TASK TO COMPLETE
What is the number of lines in the listing below that include the string "номере"? Answer with that number alone.
DATA SHOWN Start Marker
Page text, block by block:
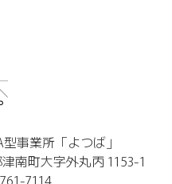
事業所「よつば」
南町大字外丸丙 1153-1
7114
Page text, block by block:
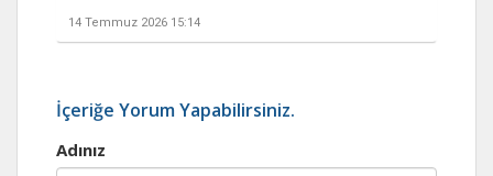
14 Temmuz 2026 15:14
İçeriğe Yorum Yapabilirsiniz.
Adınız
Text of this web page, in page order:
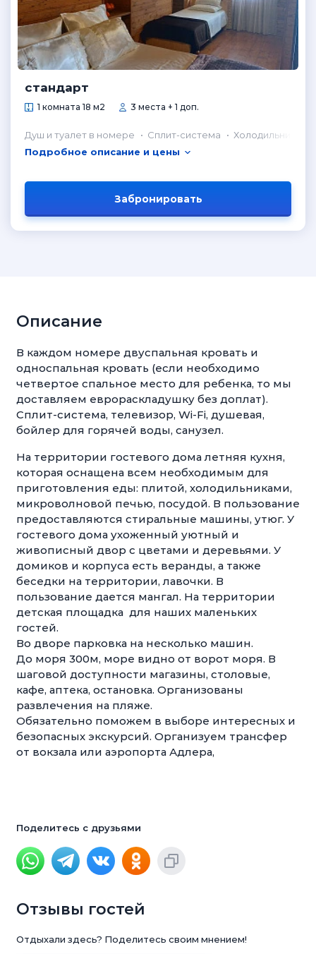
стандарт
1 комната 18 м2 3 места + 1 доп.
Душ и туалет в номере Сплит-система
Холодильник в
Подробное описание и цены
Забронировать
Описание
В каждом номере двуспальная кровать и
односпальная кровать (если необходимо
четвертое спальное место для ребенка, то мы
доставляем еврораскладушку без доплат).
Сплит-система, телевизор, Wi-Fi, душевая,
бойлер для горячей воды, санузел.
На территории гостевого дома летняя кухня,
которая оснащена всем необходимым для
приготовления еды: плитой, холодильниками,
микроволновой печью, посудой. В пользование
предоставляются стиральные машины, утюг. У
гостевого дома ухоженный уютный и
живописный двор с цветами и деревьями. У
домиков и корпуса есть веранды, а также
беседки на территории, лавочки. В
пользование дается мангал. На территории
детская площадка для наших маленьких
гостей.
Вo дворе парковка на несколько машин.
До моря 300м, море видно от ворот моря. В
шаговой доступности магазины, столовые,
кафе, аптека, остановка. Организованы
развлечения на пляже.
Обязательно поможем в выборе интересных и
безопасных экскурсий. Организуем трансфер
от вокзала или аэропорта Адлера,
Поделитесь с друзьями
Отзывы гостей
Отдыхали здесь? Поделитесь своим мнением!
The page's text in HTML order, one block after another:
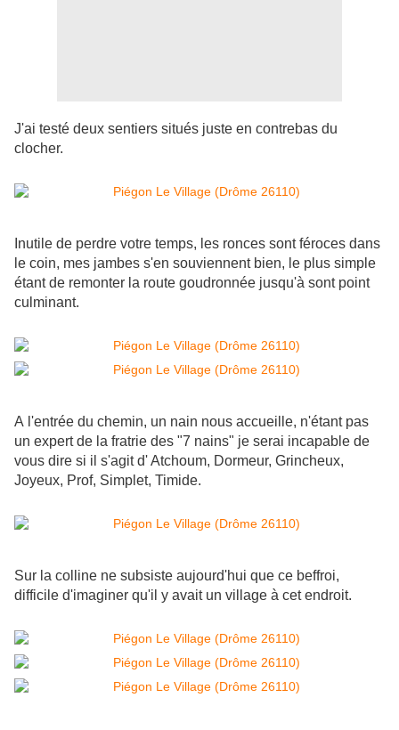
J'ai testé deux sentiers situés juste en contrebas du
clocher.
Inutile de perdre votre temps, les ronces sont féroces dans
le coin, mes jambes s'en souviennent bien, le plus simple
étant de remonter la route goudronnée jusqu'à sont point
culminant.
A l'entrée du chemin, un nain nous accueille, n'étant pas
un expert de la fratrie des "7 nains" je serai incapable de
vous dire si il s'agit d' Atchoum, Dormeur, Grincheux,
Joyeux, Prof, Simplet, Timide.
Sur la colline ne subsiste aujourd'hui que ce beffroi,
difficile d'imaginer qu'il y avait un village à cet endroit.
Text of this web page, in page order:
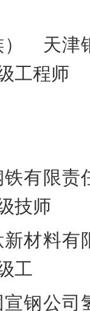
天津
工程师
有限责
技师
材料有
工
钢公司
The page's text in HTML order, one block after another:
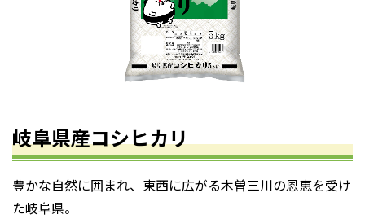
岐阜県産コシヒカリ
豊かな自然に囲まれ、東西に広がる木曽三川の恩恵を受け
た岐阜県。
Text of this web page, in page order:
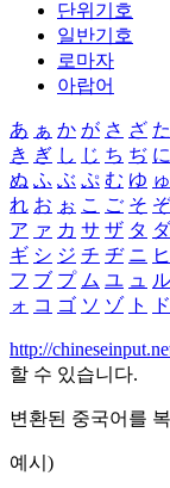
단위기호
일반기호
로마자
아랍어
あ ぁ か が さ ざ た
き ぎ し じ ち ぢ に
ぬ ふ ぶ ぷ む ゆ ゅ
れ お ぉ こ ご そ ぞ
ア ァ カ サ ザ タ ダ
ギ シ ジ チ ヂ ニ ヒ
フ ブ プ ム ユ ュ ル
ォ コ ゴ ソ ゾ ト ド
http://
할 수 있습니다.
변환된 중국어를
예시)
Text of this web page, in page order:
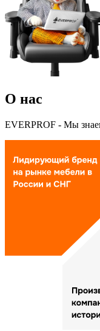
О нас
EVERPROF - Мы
DATA SHOWN End Marker
DATA SHOWN Start Marker
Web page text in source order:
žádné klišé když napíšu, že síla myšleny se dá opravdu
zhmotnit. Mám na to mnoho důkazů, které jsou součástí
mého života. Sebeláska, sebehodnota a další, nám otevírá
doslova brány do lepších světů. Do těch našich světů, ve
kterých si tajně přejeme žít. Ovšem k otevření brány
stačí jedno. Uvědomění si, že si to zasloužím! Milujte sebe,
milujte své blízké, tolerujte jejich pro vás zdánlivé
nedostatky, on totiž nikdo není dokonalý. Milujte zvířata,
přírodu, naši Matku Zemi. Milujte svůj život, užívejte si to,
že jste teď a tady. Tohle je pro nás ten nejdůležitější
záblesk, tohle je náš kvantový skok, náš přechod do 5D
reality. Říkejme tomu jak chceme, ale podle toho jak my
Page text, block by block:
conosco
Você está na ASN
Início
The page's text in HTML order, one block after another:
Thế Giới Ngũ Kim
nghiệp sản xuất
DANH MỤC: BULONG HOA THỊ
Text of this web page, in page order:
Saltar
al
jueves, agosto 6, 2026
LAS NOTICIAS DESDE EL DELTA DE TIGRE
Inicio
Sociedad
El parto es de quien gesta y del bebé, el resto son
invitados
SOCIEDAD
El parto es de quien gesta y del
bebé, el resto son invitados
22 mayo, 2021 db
DATA SHOWN End Marker
COMPLETED TASK
2